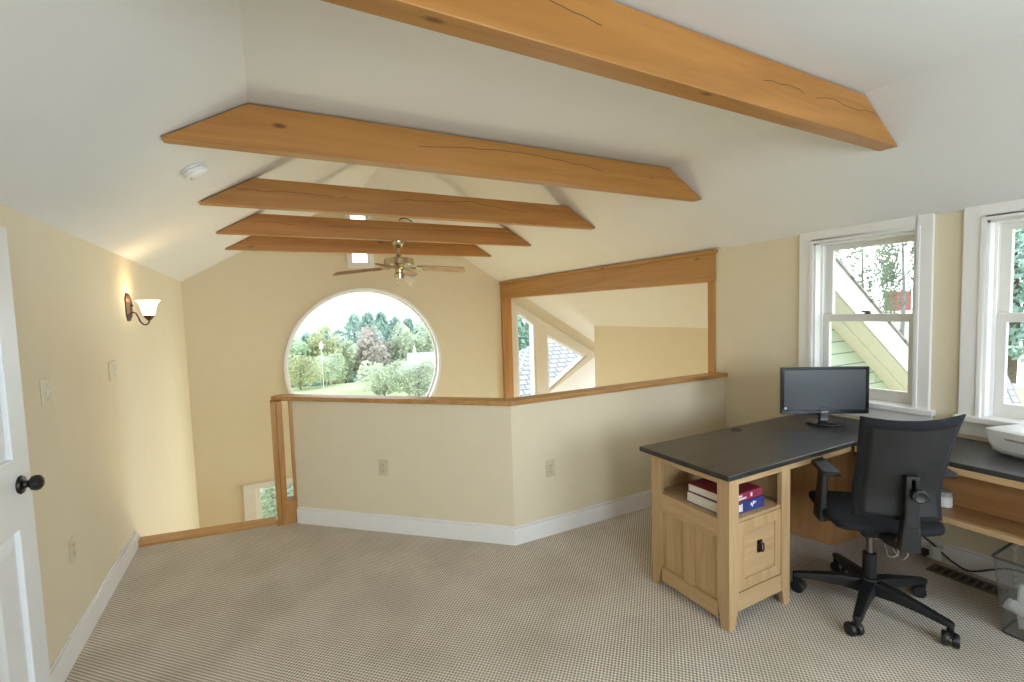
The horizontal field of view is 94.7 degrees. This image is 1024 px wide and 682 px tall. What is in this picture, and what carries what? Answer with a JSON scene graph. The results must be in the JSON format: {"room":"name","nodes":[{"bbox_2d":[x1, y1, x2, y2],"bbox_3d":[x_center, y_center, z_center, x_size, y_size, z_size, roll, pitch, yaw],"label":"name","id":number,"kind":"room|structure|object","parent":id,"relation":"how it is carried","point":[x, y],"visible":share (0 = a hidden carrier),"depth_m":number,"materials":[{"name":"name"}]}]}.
{"room":"loft home office","nodes":[
{"label":"loft home office","id":0,"kind":"room"},
{"bbox_2d":[0,204,199,666],"bbox_3d":[-1.893,1.772,1.788,0.150,4.652,9.469,-4,4,-27],"label":"wall","id":1,"kind":"structure","parent":0,"point":[115,458],"depth_m":2.62,"materials":[{"name":"beige paint"}]},
{"bbox_2d":[0,226,50,681],"bbox_3d":[-1.590,0.551,1.420,0.100,1.891,0.760,-4,4,-27],"label":"door","id":2,"kind":"structure","parent":1,"relation":"in","point":[24,657],"depth_m":1.65,"materials":[{"name":"white paint"}]},
{"bbox_2d":[39,378,51,406],"bbox_3d":[-2.053,0.226,2.088,0.021,0.120,0.100,-4,4,-27],"label":"light switch","id":3,"kind":"object","parent":1,"relation":"attached to","point":[45,384],"visible":1,"depth_m":2.08,"materials":[{"name":"beige plastic"}]},
{"bbox_2d":[68,535,76,563],"bbox_3d":[-2.096,0.995,2.252,0.008,0.116,0.072,-4,4,-27],"label":"power outlet","id":4,"kind":"object","parent":1,"relation":"attached to","point":[72,543],"visible":1,"depth_m":2.24,"materials":[{"name":"beige plastic"}]},
{"bbox_2d":[50,531,138,681],"bbox_3d":[-2.200,1.397,2.514,0.018,0.124,1.650,-4,4,-27],"label":"baseboard","id":5,"kind":"structure","parent":1,"relation":"attached to","point":[65,660],"depth_m":2.38,"materials":[{"name":"white paint"}]},
{"bbox_2d":[108,361,116,380],"bbox_3d":[-2.528,0.188,2.996,0.021,0.120,0.144,-4,4,-27],"label":"light switch","id":6,"kind":"object","parent":1,"relation":"attached to","point":[112,369],"visible":1,"depth_m":2.98,"materials":[{"name":"beige plastic"}]},
{"bbox_2d":[124,293,159,324],"bbox_3d":[-2.701,-0.233,3.467,0.197,0.239,0.150,-4,4,-27],"label":"wall sconce","id":7,"kind":"object","parent":1,"relation":"attached to","point":[148,307],"visible":1,"depth_m":3.44,"materials":[{"name":"white glass"}]},
{"bbox_2d":[181,213,594,527],"bbox_3d":[-0.893,0.742,7.527,7.329,5.905,0.150,-4,4,-27],"label":"wall","id":8,"kind":"structure","parent":0,"point":[241,312],"depth_m":6.20,"materials":[{"name":"beige paint"}]},
{"bbox_2d":[243,477,292,520],"bbox_3d":[-3.006,2.579,6.487,1.120,1.465,0.150,-4,4,-27],"label":"window","id":9,"kind":"structure","parent":8,"relation":"in","point":[251,504],"depth_m":6.18,"materials":[{"name":"white paint"}]},
{"bbox_2d":[345,214,374,267],"bbox_3d":[-2.182,-1.459,6.723,0.371,0.842,0.150,-4,4,-27],"label":"window","id":10,"kind":"structure","parent":8,"relation":"in","point":[350,264],"depth_m":6.70,"materials":[{"name":"white paint"}]},
{"bbox_2d":[284,288,440,396],"bbox_3d":[-2.104,0.336,6.861,2.196,2.196,0.172,-4,4,-27],"label":"window","id":11,"kind":"structure","parent":8,"relation":"in","point":[437,352],"depth_m":6.93,"materials":[{"name":"white paint"}]},
{"bbox_2d":[511,301,594,396],"bbox_3d":[0.709,0.919,8.338,1.939,3.448,0.155,-4,4,-27],"label":"window","id":12,"kind":"structure","parent":8,"relation":"in","point":[540,331],"depth_m":8.13,"materials":[{"name":"white paint"}]},
{"bbox_2d":[550,357,594,392],"bbox_3d":[1.175,1.441,8.552,1.400,2.350,0.012,-4,4,-27],"label":"wall","id":13,"kind":"structure","parent":8,"relation":"attached to","point":[584,377],"depth_m":8.55,"materials":[{"name":"white paint"}]},
{"bbox_2d":[291,377,725,525],"bbox_3d":[0.129,1.006,3.518,3.544,1.232,0.773,-2,4,-8],"label":"wall","id":14,"kind":"structure","parent":0,"point":[463,463],"depth_m":3.33,"materials":[{"name":"beige paint"}]},
{"bbox_2d":[378,459,387,475],"bbox_3d":[-0.913,0.897,3.346,0.072,0.116,0.008,-1,4,15],"label":"power outlet","id":15,"kind":"object","parent":14,"relation":"attached to","point":[383,464],"visible":1,"depth_m":3.34,"materials":[{"name":"beige plastic"}]},
{"bbox_2d":[297,490,651,545],"bbox_3d":[0.167,1.262,3.481,3.515,0.124,0.693,-2,4,-8],"label":"baseboard","id":16,"kind":"structure","parent":14,"relation":"attached to","point":[458,530],"depth_m":3.32,"materials":[{"name":"white paint"}]},
{"bbox_2d":[271,372,727,405],"bbox_3d":[0.050,0.378,3.469,3.671,0.032,0.820,-2,4,-7],"label":"cap","id":17,"kind":"object","parent":14,"relation":"on","point":[522,400],"visible":1,"depth_m":3.34,"materials":[{"name":"brown wood"}]},
{"bbox_2d":[500,299,513,397],"bbox_3d":[-0.036,1.473,7.884,0.162,4.347,0.073,-4,4,-27],"label":"wooden post","id":18,"kind":"object","parent":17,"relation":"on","point":[506,315],"visible":0.33,"depth_m":7.76,"materials":[{"name":"brown wood"}]},
{"bbox_2d":[546,459,554,476],"bbox_3d":[0.266,0.872,3.232,0.072,0.116,0.008,-4,4,-27],"label":"power outlet","id":19,"kind":"object","parent":14,"relation":"attached to","point":[550,464],"visible":1,"depth_m":3.23,"materials":[{"name":"beige plastic"}]},
{"bbox_2d":[708,281,715,372],"bbox_3d":[1.827,0.501,4.189,0.158,2.047,0.078,-4,4,-27],"label":"wooden post","id":20,"kind":"object","parent":14,"relation":"attached to","point":[711,285],"visible":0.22,"depth_m":4.11,"materials":[{"name":"brown wood"}]},
{"bbox_2d":[0,0,1023,341],"bbox_3d":[1.286,-0.544,3.341,7.479,3.134,9.469,-4,4,-27],"label":"ceiling","id":21,"kind":"structure","parent":0,"point":[90,90],"depth_m":2.13,"materials":[{"name":"white paint"}]},
{"bbox_2d":[181,162,207,179],"bbox_3d":[-1.702,-0.909,2.529,0.123,0.093,0.128,-5,5,-38],"label":"smoke detector","id":22,"kind":"object","parent":21,"relation":"attached to","point":[197,170],"visible":1,"depth_m":2.49,"materials":[{"name":"white plastic"}]},
{"bbox_2d":[225,236,491,256],"bbox_3d":[-1.750,-1.208,5.999,3.261,0.194,0.085,-4,4,-27],"label":"ceiling beam","id":23,"kind":"structure","parent":21,"relation":"attached to","point":[253,243],"depth_m":5.83,"materials":[{"name":"brown wood"}]},
{"bbox_2d":[216,213,530,246],"bbox_3d":[-1.227,-1.159,5.001,3.261,0.194,0.085,-4,4,-27],"label":"ceiling beam","id":24,"kind":"structure","parent":21,"relation":"attached to","point":[257,224],"depth_m":4.83,"materials":[{"name":"brown wood"}]},
{"bbox_2d":[333,240,464,285],"bbox_3d":[-1.206,-0.824,5.029,1.046,0.480,1.046,-5,5,-44],"label":"ceiling fan","id":25,"kind":"object","parent":24,"relation":"hanging from","point":[399,263],"visible":1,"depth_m":5.00,"materials":[{"name":"brown wood"}]},
{"bbox_2d":[198,178,594,229],"bbox_3d":[-0.648,-1.106,3.895,3.261,0.194,0.085,-4,4,-27],"label":"ceiling beam","id":26,"kind":"structure","parent":21,"relation":"attached to","point":[256,193],"depth_m":3.68,"materials":[{"name":"brown wood"}]},
{"bbox_2d":[161,103,701,201],"bbox_3d":[-0.058,-1.051,2.769,3.261,0.194,0.085,-4,4,-27],"label":"ceiling beam","id":27,"kind":"structure","parent":21,"relation":"attached to","point":[251,128],"depth_m":2.49,"materials":[{"name":"brown wood"}]},
{"bbox_2d":[321,0,896,150],"bbox_3d":[0.524,-0.998,1.657,3.264,0.194,0.085,-4,4,-29],"label":"ceiling beam","id":28,"kind":"structure","parent":21,"relation":"attached to","point":[610,39],"depth_m":1.58,"materials":[{"name":"brown wood"}]},
{"bbox_2d":[65,506,1023,681],"bbox_3d":[0.770,1.583,1.506,4.328,0.300,6.216,-4,4,-27],"label":"floor","id":29,"kind":"structure","parent":0,"point":[293,602],"depth_m":2.36,"materials":[{"name":"carpet"}]},
{"bbox_2d":[138,517,277,546],"bbox_3d":[-2.207,1.417,3.458,0.909,0.064,0.152,-3,4,-18],"label":"stair nosing","id":30,"kind":"structure","parent":29,"relation":"attached to","point":[238,526],"depth_m":3.43,"materials":[{"name":"brown wood"}]},
{"bbox_2d":[270,400,297,525],"bbox_3d":[-1.720,1.059,3.582,0.142,1.232,0.155,-4,4,-27],"label":"newel post","id":31,"kind":"object","parent":29,"relation":"on","point":[286,506],"visible":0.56,"depth_m":3.51,"materials":[{"name":"brown wood"}]},
{"bbox_2d":[639,414,1023,632],"bbox_3d":[1.853,0.966,2.260,1.595,0.766,1.800,-4,4,-27],"label":"desk","id":32,"kind":"object","parent":29,"relation":"on","point":[727,561],"visible":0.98,"depth_m":2.40,"materials":[{"name":"wood"}]},
{"bbox_2d":[663,478,779,521],"bbox_3d":[1.104,0.833,2.523,0.430,0.016,0.479,-4,4,-27],"label":"shelf","id":33,"kind":"object","parent":32,"relation":"attached to","point":[674,493],"depth_m":2.41,"materials":[{"name":"brown wood"}]},
{"bbox_2d":[686,490,763,513],"bbox_3d":[1.090,0.804,2.418,0.277,0.055,0.248,-4,4,-27],"label":"book","id":34,"kind":"object","parent":32,"relation":"on","point":[756,502],"visible":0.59,"depth_m":2.35,"materials":[{"name":"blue paper"}]},
{"bbox_2d":[688,478,761,501],"bbox_3d":[1.085,0.756,2.414,0.260,0.042,0.238,-4,4,-29],"label":"book","id":35,"kind":"object","parent":34,"relation":"on","point":[706,488],"visible":0.52,"depth_m":2.37,"materials":[{"name":"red paper"}]},
{"bbox_2d":[780,366,869,426],"bbox_3d":[2.004,0.348,3.016,0.526,0.364,0.184,-1,4,6],"label":"computer monitor","id":36,"kind":"object","parent":32,"relation":"on","point":[822,391],"visible":1,"depth_m":3.02,"materials":[{"name":"black plastic"}]},
{"bbox_2d":[941,489,952,507],"bbox_3d":[2.226,0.809,2.430,0.066,0.077,0.066,-4,4,-27],"label":"paper roll","id":37,"kind":"object","parent":32,"relation":"on","point":[946,495],"visible":0.74,"depth_m":2.40,"materials":[{"name":"white paper"}]},
{"bbox_2d":[941,505,1023,537],"bbox_3d":[2.319,0.872,2.183,0.220,0.020,1.200,-4,4,-27],"label":"shelf","id":38,"kind":"object","parent":32,"relation":"attached to","point":[991,520],"depth_m":2.26,"materials":[{"name":"brown wood"}]},
{"bbox_2d":[985,424,1023,459],"bbox_3d":[2.574,0.501,2.196,0.318,0.131,0.436,-2,4,-10],"label":"printer","id":39,"kind":"object","parent":32,"relation":"on","point":[1008,440],"visible":1,"depth_m":2.30,"materials":[{"name":"white plastic"}]},
{"bbox_2d":[791,414,965,648],"bbox_3d":[1.782,0.816,2.360,0.654,1.058,0.716,-1,4,16],"label":"office chair","id":40,"kind":"object","parent":29,"relation":"on","point":[894,498],"visible":0.99,"depth_m":2.13,"materials":[{"name":"black plastic"}]},
{"bbox_2d":[875,538,928,559],"bbox_3d":[2.327,1.084,2.811,0.235,0.370,0.220,-4,4,-27],"label":"cable","id":41,"kind":"object","parent":29,"relation":"on","point":[875,538],"visible":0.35,"depth_m":2.78,"materials":[{"name":"white plastic"}]},
{"bbox_2d":[926,563,1007,597],"bbox_3d":[2.487,1.307,2.586,0.116,0.006,0.310,-4,4,-27],"label":"floor vent","id":42,"kind":"object","parent":29,"relation":"in","point":[987,587],"visible":0.93,"depth_m":2.58,"materials":[{"name":"brown metal"}]},
{"bbox_2d":[923,537,1021,572],"bbox_3d":[2.517,1.141,2.674,0.022,0.285,0.703,-4,4,-27],"label":"cable","id":43,"kind":"object","parent":29,"relation":"on","point":[928,540],"visible":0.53,"depth_m":2.64,"materials":[{"name":"black plastic"}]},
{"bbox_2d":[991,542,1023,641],"bbox_3d":[2.380,1.161,2.091,0.262,0.365,0.319,-4,4,-27],"label":"basket","id":44,"kind":"object","parent":29,"relation":"on","point":[1010,622],"visible":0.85,"depth_m":2.15,"materials":[{"name":"black metal"}]},
{"bbox_2d":[1002,598,1023,617],"bbox_3d":[2.307,1.237,2.086,0.026,0.120,0.209,-3,4,-24],"label":"paper sheet","id":45,"kind":"object","parent":44,"relation":"in","point":[1006,601],"visible":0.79,"depth_m":2.14,"materials":[{"name":"white paper"}]},
{"bbox_2d":[1017,584,1023,629],"bbox_3d":[2.328,1.206,2.092,0.034,0.220,0.126,-3,4,-22],"label":"paper sheet","id":46,"kind":"object","parent":44,"relation":"in","point":[1019,591],"visible":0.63,"depth_m":2.14,"materials":[{"name":"white paper"}]},
{"bbox_2d":[499,249,717,298],"bbox_3d":[0.839,-0.741,5.910,0.180,0.271,4.188,-4,4,-27],"label":"header beam","id":47,"kind":"structure","parent":0,"point":[694,267],"depth_m":5.04,"materials":[{"name":"brown wood"}]},
{"bbox_2d":[594,326,707,386],"bbox_3d":[2.202,0.458,6.262,0.120,1.283,3.405,-4,4,-27],"label":"wall partition","id":48,"kind":"structure","parent":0,"point":[623,354],"depth_m":6.67,"materials":[{"name":"beige paint"}]},
{"bbox_2d":[716,211,1023,565],"bbox_3d":[3.073,1.623,1.942,0.150,4.622,5.150,-4,4,-27],"label":"wall","id":49,"kind":"structure","parent":0,"point":[757,284],"depth_m":3.60,"materials":[{"name":"beige paint"}]},
{"bbox_2d":[798,213,935,420],"bbox_3d":[2.335,-0.137,3.117,0.217,1.267,0.811,-4,4,-27],"label":"window","id":50,"kind":"structure","parent":49,"relation":"in","point":[817,249],"depth_m":3.01,"materials":[{"name":"white paint"}]},
{"bbox_2d":[921,537,943,551],"bbox_3d":[2.489,1.220,2.803,0.008,0.072,0.116,-4,4,-27],"label":"power outlet","id":51,"kind":"object","parent":49,"relation":"attached to","point":[924,541],"visible":0.56,"depth_m":2.81,"materials":[{"name":"white plastic"}]},
{"bbox_2d":[919,547,928,556],"bbox_3d":[2.439,1.185,2.803,0.085,0.179,0.037,-3,4,-18],"label":"plug","id":52,"kind":"object","parent":51,"relation":"attached to","point":[924,551],"visible":0.45,"depth_m":2.80,"materials":[{"name":"black plastic"}]},
{"bbox_2d":[930,545,942,560],"bbox_3d":[2.487,1.241,2.762,0.039,0.075,0.047,-4,4,-27],"label":"power adapter","id":53,"kind":"object","parent":51,"relation":"attached to","point":[936,554],"visible":1,"depth_m":2.75,"materials":[{"name":"white plastic"}]},
{"bbox_2d":[877,536,1023,588],"bbox_3d":[2.983,1.277,1.895,0.021,0.124,4.880,-4,4,-27],"label":"baseboard","id":54,"kind":"structure","parent":49,"relation":"attached to","point":[967,559],"depth_m":2.64,"materials":[{"name":"white paint"}]},
{"bbox_2d":[953,199,1023,437],"bbox_3d":[2.752,-0.099,2.320,0.217,1.267,0.811,-4,4,-27],"label":"window","id":55,"kind":"structure","parent":49,"relation":"in","point":[990,359],"depth_m":2.56,"materials":[{"name":"white paint"}]},
{"label":"outside","id":56,"kind":"structure","parent":0,"visible":0},
{"bbox_2d":[262,378,1023,514],"bbox_3d":[4.076,12.137,47.915,190.000,21.743,170.000,-4,4,-27],"label":"lawn","id":57,"kind":"structure","parent":56,"point":[346,388],"depth_m":27.98,"materials":[{"name":"green plant"}]},
{"bbox_2d":[260,483,293,518],"bbox_3d":[-5.016,3.166,9.809,2.234,2.033,1.957,-2,4,-4],"label":"bush","id":58,"kind":"object","parent":57,"relation":"on","point":[268,494],"visible":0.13,"depth_m":9.38,"materials":[{"name":"green plant"}]},
{"bbox_2d":[288,336,314,387],"bbox_3d":[-21.041,2.204,44.042,5.633,5.502,3.520,-2,4,-2],"label":"broadleaf tree","id":59,"kind":"object","parent":57,"relation":"on","point":[303,346],"visible":0.14,"depth_m":43.47,"materials":[{"name":"green plant"}]},
{"bbox_2d":[288,353,322,389],"bbox_3d":[-12.960,1.941,29.043,2.136,2.487,2.219,2,5,42],"label":"bush","id":60,"kind":"object","parent":57,"relation":"on","point":[299,365],"visible":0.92,"depth_m":28.78,"materials":[{"name":"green plant"}]},
{"bbox_2d":[294,331,333,387],"bbox_3d":[-25.435,2.770,59.119,6.327,8.161,6.244,-1,4,12],"label":"conifer","id":61,"kind":"object","parent":57,"relation":"on","point":[304,337],"visible":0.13,"depth_m":58.39,"materials":[{"name":"green plant"}]},
{"bbox_2d":[319,342,323,387],"bbox_3d":[-11.849,1.470,29.457,0.220,2.900,0.200,-4,4,-27],"label":"pole","id":62,"kind":"object","parent":57,"relation":"on","point":[320,343],"visible":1,"depth_m":29.41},
{"bbox_2d":[314,326,330,384],"bbox_3d":[-27.273,2.823,68.302,7.057,10.238,7.601,-4,4,-30],"label":"conifer","id":63,"kind":"object","parent":57,"relation":"on","point":[326,336],"visible":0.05,"depth_m":67.62,"materials":[{"name":"green plant"}]},
{"bbox_2d":[302,324,348,384],"bbox_3d":[-17.893,1.535,44.956,4.423,6.277,3.582,-3,4,-20],"label":"broadleaf tree","id":64,"kind":"object","parent":57,"relation":"on","point":[314,342],"visible":0.43,"depth_m":44.88,"materials":[{"name":"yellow plant"}]},
{"bbox_2d":[307,352,343,384],"bbox_3d":[-12.091,1.896,30.658,2.219,2.316,2.136,-2,4,2],"label":"bush","id":65,"kind":"object","parent":57,"relation":"on","point":[328,369],"visible":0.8,"depth_m":30.42,"materials":[{"name":"green plant"}]},
{"bbox_2d":[318,353,347,383],"bbox_3d":[-12.579,2.039,33.060,1.796,2.445,2.032,-2,4,0],"label":"bush","id":66,"kind":"object","parent":57,"relation":"on","point":[336,359],"visible":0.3,"depth_m":33.21,"materials":[{"name":"green plant"}]},
{"bbox_2d":[319,329,362,383],"bbox_3d":[-22.195,2.570,60.854,6.593,8.342,6.414,-5,5,-38],"label":"conifer","id":67,"kind":"object","parent":57,"relation":"on","point":[337,331],"visible":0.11,"depth_m":60.20,"materials":[{"name":"green plant"}]},
{"bbox_2d":[320,334,363,384],"bbox_3d":[-17.093,2.038,47.639,4.624,5.576,3.745,-3,4,-15],"label":"broadleaf tree","id":68,"kind":"object","parent":57,"relation":"on","point":[349,349],"visible":0.51,"depth_m":46.91,"materials":[{"name":"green plant"}]},
{"bbox_2d":[342,310,361,347],"bbox_3d":[-23.231,1.626,70.384,7.300,12.512,7.204,-1,4,13],"label":"conifer","id":69,"kind":"object","parent":57,"relation":"on","point":[353,319],"visible":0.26,"depth_m":69.34,"materials":[{"name":"green plant"}]},
{"bbox_2d":[352,311,392,381],"bbox_3d":[-18.849,1.370,62.475,6.588,10.919,6.116,-4,4,-32],"label":"conifer","id":70,"kind":"object","parent":57,"relation":"on","point":[367,319],"visible":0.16,"depth_m":61.87,"materials":[{"name":"green plant"}]},
{"bbox_2d":[356,325,390,380],"bbox_3d":[-14.382,1.416,48.026,3.238,6.396,5.182,-4,4,-31],"label":"broadleaf tree","id":71,"kind":"object","parent":57,"relation":"on","point":[368,350],"visible":0.71,"depth_m":47.69,"materials":[{"name":"grey plant"}]},
{"bbox_2d":[356,327,395,379],"bbox_3d":[-14.514,1.702,51.131,4.295,6.683,4.497,-2,4,-11],"label":"broadleaf tree","id":72,"kind":"object","parent":57,"relation":"on","point":[384,342],"visible":0.12,"depth_m":50.39,"materials":[{"name":"green plant"}]},
{"bbox_2d":[374,311,388,339],"bbox_3d":[-19.803,1.550,72.222,7.261,12.542,7.607,-2,4,2],"label":"conifer","id":73,"kind":"object","parent":57,"relation":"on","point":[380,318],"visible":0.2,"depth_m":71.28,"materials":[{"name":"green plant"}]},
{"bbox_2d":[355,359,410,395],"bbox_3d":[-6.459,2.098,24.137,2.742,2.406,2.402,-5,5,-37],"label":"bush","id":74,"kind":"object","parent":57,"relation":"on","point":[382,380],"visible":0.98,"depth_m":23.79,"materials":[{"name":"green plant"}]},
{"bbox_2d":[381,315,403,374],"bbox_3d":[-15.774,1.548,64.060,6.244,10.179,6.327,1,5,36],"label":"conifer","id":75,"kind":"object","parent":57,"relation":"on","point":[394,319],"visible":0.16,"depth_m":63.41,"materials":[{"name":"green plant"}]},
{"bbox_2d":[382,322,427,379],"bbox_3d":[-11.557,1.288,50.608,4.825,6.734,3.907,-1,4,12],"label":"broadleaf tree","id":76,"kind":"object","parent":57,"relation":"on","point":[404,345],"visible":0.54,"depth_m":49.55,"materials":[{"name":"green plant"}]},
{"bbox_2d":[402,316,415,336],"bbox_3d":[-16.070,1.871,74.159,7.057,11.610,7.601,-2,4,3],"label":"conifer","id":77,"kind":"object","parent":57,"relation":"on","point":[409,322],"visible":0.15,"depth_m":73.41,"materials":[{"name":"green plant"}]},
{"bbox_2d":[393,359,433,395],"bbox_3d":[-4.692,2.026,24.219,2.589,2.430,2.492,-1,4,8],"label":"bush","id":78,"kind":"object","parent":57,"relation":"on","point":[418,379],"visible":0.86,"depth_m":23.80,"materials":[{"name":"green plant"}]},
{"bbox_2d":[398,352,434,378],"bbox_3d":[-7.972,2.996,44.327,4.800,3.900,4.400,-4,4,-27],"label":"cottage","id":79,"kind":"structure","parent":57,"relation":"on","point":[420,356],"depth_m":43.38,"materials":[{"name":"paint"}]},
{"bbox_2d":[412,320,427,341],"bbox_3d":[-12.501,1.766,65.917,6.593,9.597,6.293,1,5,40],"label":"conifer","id":80,"kind":"object","parent":57,"relation":"on","point":[422,328],"visible":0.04,"depth_m":65.01,"materials":[{"name":"green plant"}]},
{"bbox_2d":[413,322,433,352],"bbox_3d":[-9.824,1.279,52.438,5.227,6.910,4.233,-5,5,-38],"label":"broadleaf tree","id":81,"kind":"object","parent":57,"relation":"on","point":[425,343],"visible":0.24,"depth_m":51.49,"materials":[{"name":"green plant"}]},
{"bbox_2d":[423,342,578,396],"bbox_3d":[2.316,1.695,14.853,10.400,3.460,6.800,-4,4,-27],"label":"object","id":82,"kind":"structure","parent":57,"relation":"on","point":[560,357],"depth_m":13.26,"materials":[{"name":"grey"}]},
{"bbox_2d":[518,317,529,350],"bbox_3d":[-0.553,-0.686,24.216,3.377,7.594,5.406,2,5,42],"label":"broadleaf tree","id":83,"kind":"object","parent":57,"relation":"on","point":[523,329],"visible":0.06,"depth_m":24.13,"materials":[{"name":"green plant"}]},
{"bbox_2d":[836,244,901,313],"bbox_3d":[16.718,-1.432,22.358,2.745,8.248,3.390,1,5,35],"label":"broadleaf tree","id":84,"kind":"object","parent":57,"relation":"on","point":[863,271],"visible":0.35,"depth_m":21.79,"materials":[{"name":"green plant"}]},
{"bbox_2d":[831,256,907,391],"bbox_3d":[3.504,1.608,4.542,2.990,4.890,0.625,-4,4,-27],"label":"gable","id":85,"kind":"object","parent":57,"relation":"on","point":[880,346],"visible":0.15,"depth_m":4.00,"materials":[{"name":"grey"}]},
{"bbox_2d":[870,242,913,335],"bbox_3d":[16.466,-1.935,20.052,2.608,9.564,2.315,-5,5,-37],"label":"broadleaf tree","id":86,"kind":"object","parent":57,"relation":"on","point":[891,279],"visible":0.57,"depth_m":20.03,"materials":[{"name":"green plant"}]},
{"bbox_2d":[884,291,911,340],"bbox_3d":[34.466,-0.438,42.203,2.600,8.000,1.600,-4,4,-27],"label":"barn","id":87,"kind":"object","parent":57,"relation":"on","point":[908,296],"visible":0.21,"depth_m":41.34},
{"bbox_2d":[1006,374,1021,404],"bbox_3d":[11.487,3.462,17.168,9.000,5.270,12.000,1,4,34],"label":"garage","id":88,"kind":"structure","parent":57,"relation":"on","point":[1011,396],"depth_m":13.55,"materials":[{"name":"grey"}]},
{"bbox_2d":[1007,229,1023,382],"bbox_3d":[36.201,-2.702,34.160,7.998,13.315,8.615,-3,4,-23],"label":"conifer","id":89,"kind":"object","parent":57,"relation":"on","point":[1016,329],"visible":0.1,"depth_m":32.98,"materials":[{"name":"green plant"}]},
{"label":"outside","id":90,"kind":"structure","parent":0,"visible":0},
{"bbox_2d":[1012,383,1023,387],"bbox_3d":[28.266,4.171,29.291,7.402,3.806,65.685,-3,4,-23],"label":"driveway","id":91,"kind":"structure","parent":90,"point":[1015,385],"depth_m":27.38,"materials":[{"name":"white concrete"}]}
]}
::::::::::
PROBLEM DETAILS = Within the listing above, tally the lines where the word "wooden" occurs and write only the total.

OUTPUT BELOW = 2